About 60 percent of gun deaths in the U.S. are suicides yet Japan’s suicide rate is higher than that of the U.S.
On the American frontier, I would suspect that more people got killed by their horses than by either firearm accidents or Indians.
Even today, a policeman in the US is more likely to die of an on the job accident than by being shot.
In the decade from from 2007 to 2016, 1512 officers lost their lives in the line of duty. Shooting only accounted for 537 of those deaths.
Aircraft accidents 21
Auto crash 393
Beaten 9
Bicycle accident 1
Boating accident 3
Bomb related incidents 10
Drowning 20
Electrocution 4
Falls 21
Horse riding accidents 2
Job related illness 270
Motorcycle crash 67
Poisoning 1
Stabbing 12
Strangled 4
Falling object 1
Struck by trains 3
Struck by cars 127
Terrorist attacks 6
I personally believe that cars, even those of the horseless carriage era were safer than the horses and buggies they replaced. I’ve said for a long time that horses likely killed more cowboys in the old west than hostile encounters with outlaws and Indians.
Of course Hollywood presented a highly romanticized version of cowboys and their life. If they wanted authentic, they would have been dressed like hobos.
The fact that a lot of high end cars have way more safety features than the government demands makes me think that consumer demand has a lot to do with it.
In Los Angeles, they have the Autry Museum of Western Heritage
They show outfits that actors wore in movies . . . and the outfits that people wore in real life, “back in the day”
They’re nothing alike
They also have several vintage photographs, and the people look nothing like the people in the movies from the 1950s and 1960s, for example. Common folks didn’t look or dress like John Wayne or Randolph Scott
Like I said before, I don’t like horses. Never have. We don’t get along very well, so if cars are ever eliminated, I will not get a horse. I will get a new bike, but I’ll put a motor on it.
One thing though when you are looking at the stats in other countries, you have to consider the homogeneous nature of the population. Japan is not like Chicago by a long shot. Even Europe until recently were largely a single culture.

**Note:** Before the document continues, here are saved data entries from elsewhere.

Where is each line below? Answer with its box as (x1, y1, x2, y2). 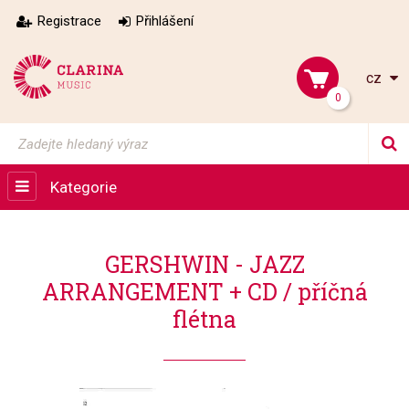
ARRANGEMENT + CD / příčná (41, 277, 368, 307)
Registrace (37, 13, 101, 29)
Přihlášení (136, 13, 194, 29)
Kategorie (50, 178, 117, 196)
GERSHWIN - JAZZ (104, 249, 305, 279)
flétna (173, 304, 236, 334)
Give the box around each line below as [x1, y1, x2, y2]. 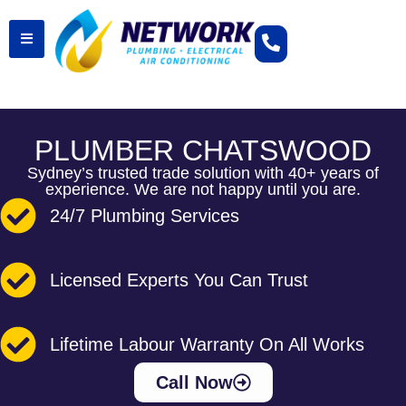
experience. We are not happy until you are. [45, 180, 361, 198]
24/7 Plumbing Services [50, 206, 239, 226]
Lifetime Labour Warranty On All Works [50, 334, 364, 354]
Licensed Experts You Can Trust [50, 270, 308, 290]
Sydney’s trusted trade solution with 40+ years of [27, 164, 379, 182]
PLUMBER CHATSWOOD [34, 134, 372, 167]
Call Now [155, 372, 233, 392]
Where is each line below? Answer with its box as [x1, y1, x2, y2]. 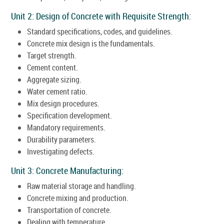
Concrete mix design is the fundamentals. [27, 37, 155, 49]
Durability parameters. [27, 133, 96, 145]
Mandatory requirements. [27, 121, 105, 133]
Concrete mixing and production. [27, 192, 128, 203]
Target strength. [27, 49, 76, 61]
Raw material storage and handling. [27, 180, 136, 191]
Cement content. [27, 61, 78, 73]
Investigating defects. [27, 145, 94, 157]
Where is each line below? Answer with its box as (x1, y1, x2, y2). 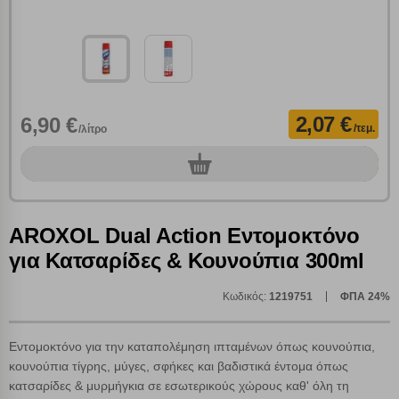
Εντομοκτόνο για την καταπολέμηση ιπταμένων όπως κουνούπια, (9, 339, 375, 354)
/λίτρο (78, 123, 108, 136)
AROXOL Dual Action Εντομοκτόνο (9, 224, 360, 248)
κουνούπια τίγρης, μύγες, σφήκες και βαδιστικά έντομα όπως (9, 359, 348, 374)
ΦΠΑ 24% (340, 290, 390, 304)
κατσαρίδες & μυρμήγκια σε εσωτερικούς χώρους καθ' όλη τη (9, 379, 349, 394)
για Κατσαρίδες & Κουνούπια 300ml (9, 248, 364, 273)
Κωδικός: (223, 290, 269, 304)
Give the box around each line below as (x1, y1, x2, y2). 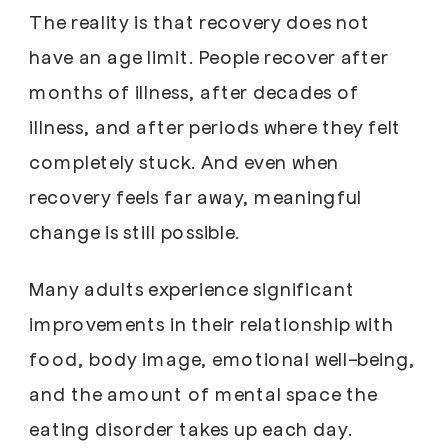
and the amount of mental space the (29, 381, 377, 406)
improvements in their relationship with (29, 311, 394, 336)
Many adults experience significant (29, 276, 355, 301)
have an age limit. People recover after (29, 44, 389, 69)
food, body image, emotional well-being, (29, 346, 415, 371)
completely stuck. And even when (29, 149, 339, 174)
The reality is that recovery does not (29, 9, 371, 34)
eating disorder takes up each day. (29, 416, 354, 441)
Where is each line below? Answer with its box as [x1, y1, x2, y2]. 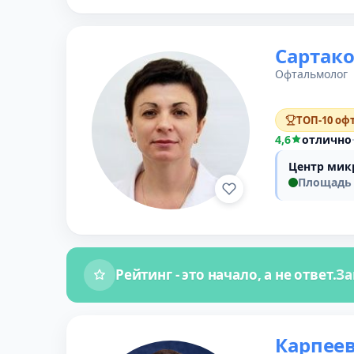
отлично [302, 131, 352, 147]
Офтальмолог [275, 66, 348, 81]
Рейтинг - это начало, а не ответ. [115, 265, 337, 284]
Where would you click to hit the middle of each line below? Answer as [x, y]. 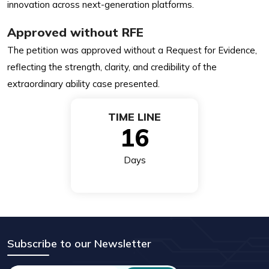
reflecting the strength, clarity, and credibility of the [112, 67]
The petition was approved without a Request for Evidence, [132, 50]
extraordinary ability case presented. [83, 83]
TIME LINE [134, 116]
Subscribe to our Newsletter [79, 243]
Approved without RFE [75, 32]
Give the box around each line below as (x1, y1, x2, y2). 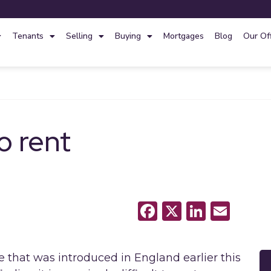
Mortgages (163, 30, 204, 42)
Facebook (157, 198, 237, 224)
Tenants (11, 30, 44, 42)
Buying (114, 30, 141, 42)
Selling (65, 30, 93, 42)
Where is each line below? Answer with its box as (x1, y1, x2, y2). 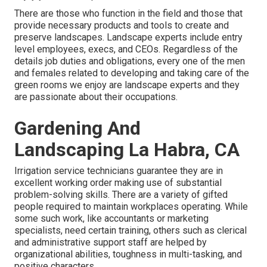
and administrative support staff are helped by (14, 237, 207, 249)
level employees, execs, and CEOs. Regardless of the (14, 44, 238, 55)
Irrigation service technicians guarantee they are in (14, 165, 223, 177)
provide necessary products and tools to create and (14, 20, 229, 32)
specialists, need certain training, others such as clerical (14, 225, 247, 237)
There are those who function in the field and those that (14, 8, 243, 20)
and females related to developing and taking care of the (14, 67, 249, 79)
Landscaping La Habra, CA (14, 138, 240, 162)
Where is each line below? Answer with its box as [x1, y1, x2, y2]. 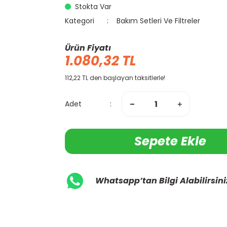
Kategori [65, 16, 94, 26]
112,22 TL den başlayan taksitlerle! [65, 73, 165, 82]
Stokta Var [75, 2, 111, 12]
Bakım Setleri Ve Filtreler [117, 16, 201, 26]
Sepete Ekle [134, 133, 206, 149]
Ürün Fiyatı [65, 42, 111, 54]
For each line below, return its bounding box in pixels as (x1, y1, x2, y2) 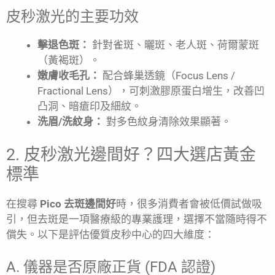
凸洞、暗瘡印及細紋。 (37, 99, 142, 112)
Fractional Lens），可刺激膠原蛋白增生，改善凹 (37, 84, 265, 97)
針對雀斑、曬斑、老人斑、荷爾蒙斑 (90, 38, 259, 51)
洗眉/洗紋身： (37, 115, 104, 128)
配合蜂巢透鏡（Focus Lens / (100, 69, 235, 82)
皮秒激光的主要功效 (6, 7, 139, 25)
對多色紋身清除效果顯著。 (104, 115, 231, 128)
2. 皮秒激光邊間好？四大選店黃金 (6, 145, 256, 165)
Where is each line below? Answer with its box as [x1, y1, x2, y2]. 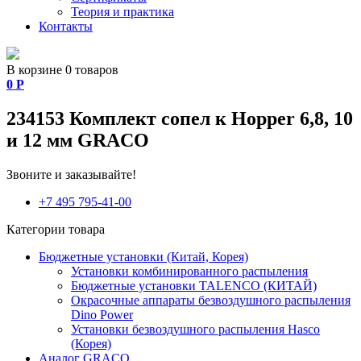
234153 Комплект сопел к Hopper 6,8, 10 [6, 107, 353, 129]
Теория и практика [71, 5, 174, 19]
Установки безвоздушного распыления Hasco [71, 322, 320, 336]
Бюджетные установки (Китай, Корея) [39, 249, 248, 263]
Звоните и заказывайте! [6, 167, 136, 181]
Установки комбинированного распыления [71, 263, 308, 278]
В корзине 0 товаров [6, 63, 118, 77]
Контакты [39, 19, 93, 33]
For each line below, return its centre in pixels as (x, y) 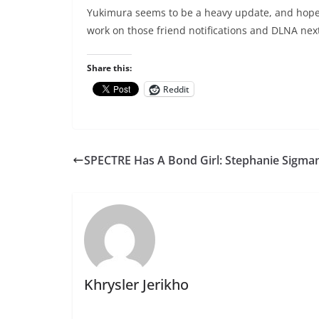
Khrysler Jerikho (136, 284)
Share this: (109, 68)
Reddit (176, 89)
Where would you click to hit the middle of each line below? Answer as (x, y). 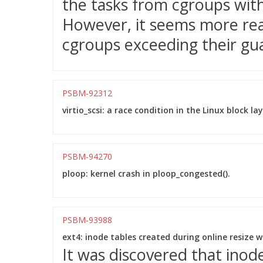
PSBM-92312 (87, 93)
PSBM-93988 (87, 220)
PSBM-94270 (87, 156)
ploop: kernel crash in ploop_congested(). (146, 173)
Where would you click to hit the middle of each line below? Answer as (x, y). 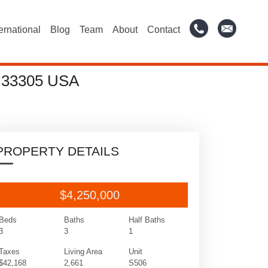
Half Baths (147, 220)
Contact (164, 30)
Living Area (83, 252)
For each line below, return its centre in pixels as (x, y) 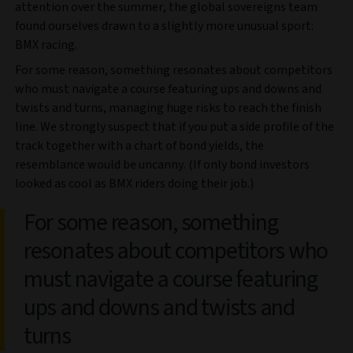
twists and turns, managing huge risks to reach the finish (168, 108)
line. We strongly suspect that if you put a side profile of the (175, 126)
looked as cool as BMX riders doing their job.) (134, 183)
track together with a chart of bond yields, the (139, 145)
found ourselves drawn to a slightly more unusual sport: (164, 26)
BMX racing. (46, 45)
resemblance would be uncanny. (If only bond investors (162, 164)
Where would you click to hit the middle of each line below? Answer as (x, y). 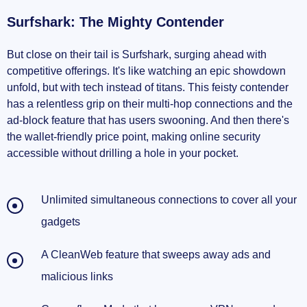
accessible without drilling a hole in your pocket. (123, 153)
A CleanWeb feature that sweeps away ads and (156, 255)
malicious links (77, 277)
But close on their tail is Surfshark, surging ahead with (137, 55)
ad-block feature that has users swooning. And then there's (148, 121)
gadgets (61, 222)
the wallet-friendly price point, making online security (134, 137)
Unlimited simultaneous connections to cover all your (169, 200)

Back to eliminating cell phones, uh, I mean cars. Yeah sure we want safe cars and safe roads, but with the freedom to travel by whatever means we want comes risk. There are worse things than death, where we are all heading sooner or later.

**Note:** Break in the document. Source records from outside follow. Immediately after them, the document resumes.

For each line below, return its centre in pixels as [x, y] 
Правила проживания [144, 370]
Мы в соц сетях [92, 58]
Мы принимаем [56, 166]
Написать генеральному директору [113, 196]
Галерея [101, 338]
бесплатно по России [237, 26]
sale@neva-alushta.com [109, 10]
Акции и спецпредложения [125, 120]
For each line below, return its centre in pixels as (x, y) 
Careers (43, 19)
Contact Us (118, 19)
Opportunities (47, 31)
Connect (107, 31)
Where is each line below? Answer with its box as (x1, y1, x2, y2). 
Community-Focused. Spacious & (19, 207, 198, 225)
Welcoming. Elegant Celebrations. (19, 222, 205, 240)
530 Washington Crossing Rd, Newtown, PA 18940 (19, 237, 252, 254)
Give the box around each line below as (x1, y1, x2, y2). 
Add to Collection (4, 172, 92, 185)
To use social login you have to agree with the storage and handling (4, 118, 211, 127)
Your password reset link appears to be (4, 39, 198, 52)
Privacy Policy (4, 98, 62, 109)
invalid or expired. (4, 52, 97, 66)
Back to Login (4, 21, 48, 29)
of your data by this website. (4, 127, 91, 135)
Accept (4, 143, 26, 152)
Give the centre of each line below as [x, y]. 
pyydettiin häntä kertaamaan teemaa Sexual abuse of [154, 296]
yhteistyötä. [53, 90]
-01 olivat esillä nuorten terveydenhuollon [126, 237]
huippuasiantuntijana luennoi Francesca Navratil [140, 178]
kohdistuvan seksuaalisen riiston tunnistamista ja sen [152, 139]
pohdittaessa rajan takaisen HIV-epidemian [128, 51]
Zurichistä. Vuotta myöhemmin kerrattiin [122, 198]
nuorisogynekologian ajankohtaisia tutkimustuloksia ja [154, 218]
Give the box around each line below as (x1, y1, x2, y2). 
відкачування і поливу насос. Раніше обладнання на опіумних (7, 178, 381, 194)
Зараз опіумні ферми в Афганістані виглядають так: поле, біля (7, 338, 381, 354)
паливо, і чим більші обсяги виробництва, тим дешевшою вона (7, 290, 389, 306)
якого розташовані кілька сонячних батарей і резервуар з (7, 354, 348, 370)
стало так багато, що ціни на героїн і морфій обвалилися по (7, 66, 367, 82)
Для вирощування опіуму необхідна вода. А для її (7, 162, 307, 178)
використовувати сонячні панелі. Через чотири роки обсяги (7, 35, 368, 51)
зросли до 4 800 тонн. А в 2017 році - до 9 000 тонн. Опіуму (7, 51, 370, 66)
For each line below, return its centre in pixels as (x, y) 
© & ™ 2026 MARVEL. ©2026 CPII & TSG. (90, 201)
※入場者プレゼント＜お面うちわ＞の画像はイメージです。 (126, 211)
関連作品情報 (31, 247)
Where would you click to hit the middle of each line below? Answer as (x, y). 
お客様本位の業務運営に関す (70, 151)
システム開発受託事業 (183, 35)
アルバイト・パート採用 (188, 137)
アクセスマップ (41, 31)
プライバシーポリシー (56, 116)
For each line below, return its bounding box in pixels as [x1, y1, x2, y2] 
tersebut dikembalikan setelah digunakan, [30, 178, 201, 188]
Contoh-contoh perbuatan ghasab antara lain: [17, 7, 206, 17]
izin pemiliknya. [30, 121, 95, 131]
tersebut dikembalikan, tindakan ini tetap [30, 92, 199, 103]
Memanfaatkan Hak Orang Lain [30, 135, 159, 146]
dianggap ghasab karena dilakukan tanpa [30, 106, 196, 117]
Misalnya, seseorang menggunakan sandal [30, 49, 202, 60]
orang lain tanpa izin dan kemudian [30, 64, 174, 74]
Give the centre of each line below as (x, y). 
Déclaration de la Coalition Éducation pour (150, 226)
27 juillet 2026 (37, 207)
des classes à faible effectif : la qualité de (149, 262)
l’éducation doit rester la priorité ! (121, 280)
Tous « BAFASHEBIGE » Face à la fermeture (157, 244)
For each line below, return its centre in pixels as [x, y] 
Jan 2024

I think the insurance industry has a lot to do with added safety features and safety legislation. IIHS/HLDI represent almost all auto insurers. Safety features in general reduce payouts, but they don’t seem to reduce policy costs to us.
I would question that assumption. Making a car safer in a collision does not necessarily make the car cheaper to repair after a collision. Some minor collisions even leave you with a functional “totaled” car.
The thing about living in an economy with a free market is that costs almost never go down due to near constant inflation. You’ll never see insurance or healthcare costs drop significantly, but if your rates haven’t increased in the last decade, cost controls are working. Sometimes cost controls manifest as slower growth.